• _Work task_:
Print back each record unchanged, without pictures.

[Start of section]

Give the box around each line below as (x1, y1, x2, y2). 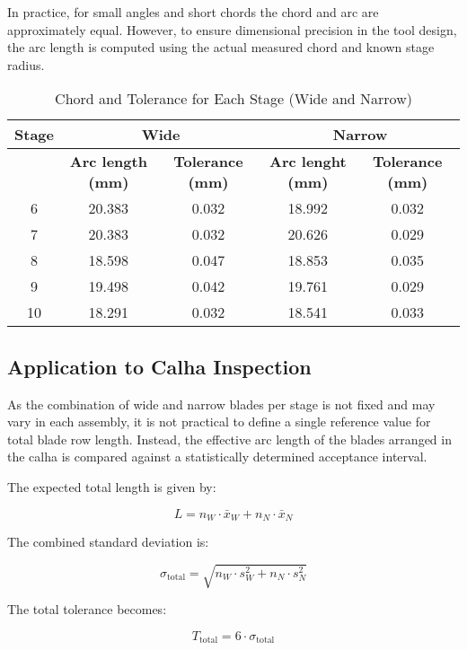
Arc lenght (269, 151, 347, 172)
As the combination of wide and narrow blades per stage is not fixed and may (7, 394, 436, 413)
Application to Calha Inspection (7, 352, 312, 380)
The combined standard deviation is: (7, 532, 209, 550)
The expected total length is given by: (7, 477, 216, 496)
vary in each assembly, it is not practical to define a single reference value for (7, 412, 431, 431)
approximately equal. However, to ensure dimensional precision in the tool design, (7, 20, 457, 39)
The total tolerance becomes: (7, 600, 167, 619)

[End of section]

• _Result of this exercise_:
Give the box around each line below as (x1, y1, x2, y2). 
Arc lenght (269, 151, 347, 172)
As the combination of wide and narrow blades per stage is not fixed and may (7, 394, 436, 413)
Application to Calha Inspection (7, 352, 312, 380)
The combined standard deviation is: (7, 532, 209, 550)
The expected total length is given by: (7, 477, 216, 496)
vary in each assembly, it is not practical to define a single reference value for (7, 412, 431, 431)
approximately equal. However, to ensure dimensional precision in the tool design, (7, 20, 457, 39)
The total tolerance becomes: (7, 600, 167, 619)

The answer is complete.